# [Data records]
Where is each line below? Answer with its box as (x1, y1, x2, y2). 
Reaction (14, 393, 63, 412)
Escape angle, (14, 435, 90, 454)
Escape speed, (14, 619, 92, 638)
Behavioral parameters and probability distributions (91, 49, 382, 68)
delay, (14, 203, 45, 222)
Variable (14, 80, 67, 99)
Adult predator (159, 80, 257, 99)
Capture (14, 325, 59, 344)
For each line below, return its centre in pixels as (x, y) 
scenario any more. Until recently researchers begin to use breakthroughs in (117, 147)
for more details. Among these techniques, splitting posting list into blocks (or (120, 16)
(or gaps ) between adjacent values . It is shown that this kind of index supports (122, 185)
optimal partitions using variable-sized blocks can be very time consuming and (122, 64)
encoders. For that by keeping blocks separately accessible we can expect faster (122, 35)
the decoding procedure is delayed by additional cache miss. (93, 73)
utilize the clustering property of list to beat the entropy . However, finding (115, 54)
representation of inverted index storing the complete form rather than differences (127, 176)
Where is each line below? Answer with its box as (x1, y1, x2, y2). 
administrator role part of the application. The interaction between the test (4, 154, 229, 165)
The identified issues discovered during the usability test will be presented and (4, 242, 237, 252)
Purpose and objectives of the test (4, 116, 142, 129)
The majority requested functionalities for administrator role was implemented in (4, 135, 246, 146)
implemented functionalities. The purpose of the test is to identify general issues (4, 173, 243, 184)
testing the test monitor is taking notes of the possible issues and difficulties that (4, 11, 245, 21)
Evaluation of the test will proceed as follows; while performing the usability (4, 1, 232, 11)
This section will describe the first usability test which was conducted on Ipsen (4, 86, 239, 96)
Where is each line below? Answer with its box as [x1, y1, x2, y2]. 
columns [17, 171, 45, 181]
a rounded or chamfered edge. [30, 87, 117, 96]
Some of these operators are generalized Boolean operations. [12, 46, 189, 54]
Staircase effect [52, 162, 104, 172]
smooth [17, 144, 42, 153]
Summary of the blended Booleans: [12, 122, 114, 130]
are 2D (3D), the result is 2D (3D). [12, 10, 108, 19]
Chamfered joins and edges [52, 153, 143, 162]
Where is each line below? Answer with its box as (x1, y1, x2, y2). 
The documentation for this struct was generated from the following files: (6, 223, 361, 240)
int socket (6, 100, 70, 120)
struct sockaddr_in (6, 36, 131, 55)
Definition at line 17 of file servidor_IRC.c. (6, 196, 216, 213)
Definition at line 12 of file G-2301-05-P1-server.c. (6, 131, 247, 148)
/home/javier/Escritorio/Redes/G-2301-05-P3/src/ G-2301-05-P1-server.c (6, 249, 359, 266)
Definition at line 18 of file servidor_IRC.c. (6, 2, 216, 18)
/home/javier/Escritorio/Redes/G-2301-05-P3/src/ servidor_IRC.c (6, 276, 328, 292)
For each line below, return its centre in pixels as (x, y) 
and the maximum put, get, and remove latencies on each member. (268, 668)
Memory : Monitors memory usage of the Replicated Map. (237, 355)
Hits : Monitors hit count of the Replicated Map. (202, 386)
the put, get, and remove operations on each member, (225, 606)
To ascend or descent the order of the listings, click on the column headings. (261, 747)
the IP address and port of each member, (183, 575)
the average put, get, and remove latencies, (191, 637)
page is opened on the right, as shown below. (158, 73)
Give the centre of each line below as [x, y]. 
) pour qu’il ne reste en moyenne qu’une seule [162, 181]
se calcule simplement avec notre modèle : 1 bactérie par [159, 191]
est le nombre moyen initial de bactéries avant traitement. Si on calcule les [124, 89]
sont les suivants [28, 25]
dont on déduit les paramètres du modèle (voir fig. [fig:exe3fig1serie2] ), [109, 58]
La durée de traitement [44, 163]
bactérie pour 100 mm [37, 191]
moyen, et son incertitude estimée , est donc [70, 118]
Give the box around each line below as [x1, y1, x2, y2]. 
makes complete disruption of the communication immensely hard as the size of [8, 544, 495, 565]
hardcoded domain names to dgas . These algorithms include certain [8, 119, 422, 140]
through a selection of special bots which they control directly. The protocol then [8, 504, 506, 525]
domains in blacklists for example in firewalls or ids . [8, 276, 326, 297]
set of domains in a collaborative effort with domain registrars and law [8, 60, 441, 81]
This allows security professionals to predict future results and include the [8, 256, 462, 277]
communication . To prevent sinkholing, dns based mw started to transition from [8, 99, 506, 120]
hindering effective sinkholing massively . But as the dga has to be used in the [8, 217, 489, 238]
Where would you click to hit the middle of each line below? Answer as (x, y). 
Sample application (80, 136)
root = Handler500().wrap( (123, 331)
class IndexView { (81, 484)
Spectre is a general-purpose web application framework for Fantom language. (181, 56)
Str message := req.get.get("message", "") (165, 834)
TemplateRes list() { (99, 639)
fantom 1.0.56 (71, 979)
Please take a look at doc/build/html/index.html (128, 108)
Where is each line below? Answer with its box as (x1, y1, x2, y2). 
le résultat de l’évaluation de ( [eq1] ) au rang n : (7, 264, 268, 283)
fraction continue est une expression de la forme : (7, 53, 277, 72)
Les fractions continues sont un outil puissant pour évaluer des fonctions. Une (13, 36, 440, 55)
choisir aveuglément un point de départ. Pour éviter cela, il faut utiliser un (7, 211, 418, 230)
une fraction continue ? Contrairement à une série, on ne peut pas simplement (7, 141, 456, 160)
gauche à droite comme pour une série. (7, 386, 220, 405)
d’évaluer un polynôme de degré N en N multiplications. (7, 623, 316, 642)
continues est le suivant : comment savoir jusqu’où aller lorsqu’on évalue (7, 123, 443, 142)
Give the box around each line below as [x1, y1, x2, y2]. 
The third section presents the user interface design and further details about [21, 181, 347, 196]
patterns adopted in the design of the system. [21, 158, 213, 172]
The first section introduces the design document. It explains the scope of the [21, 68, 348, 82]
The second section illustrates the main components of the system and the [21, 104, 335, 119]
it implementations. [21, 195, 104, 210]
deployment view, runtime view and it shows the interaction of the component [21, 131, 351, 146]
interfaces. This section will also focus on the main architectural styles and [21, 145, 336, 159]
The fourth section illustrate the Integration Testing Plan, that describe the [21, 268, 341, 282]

# [Task to carry out]
I need each line of the entries that holds the string "application" located and copied.

# [Solution for this exercise]
administrator role part of the application. The interaction between the test (4, 154, 229, 165)
Sample application (80, 136)
Spectre is a general-purpose web application framework for Fantom language. (181, 56)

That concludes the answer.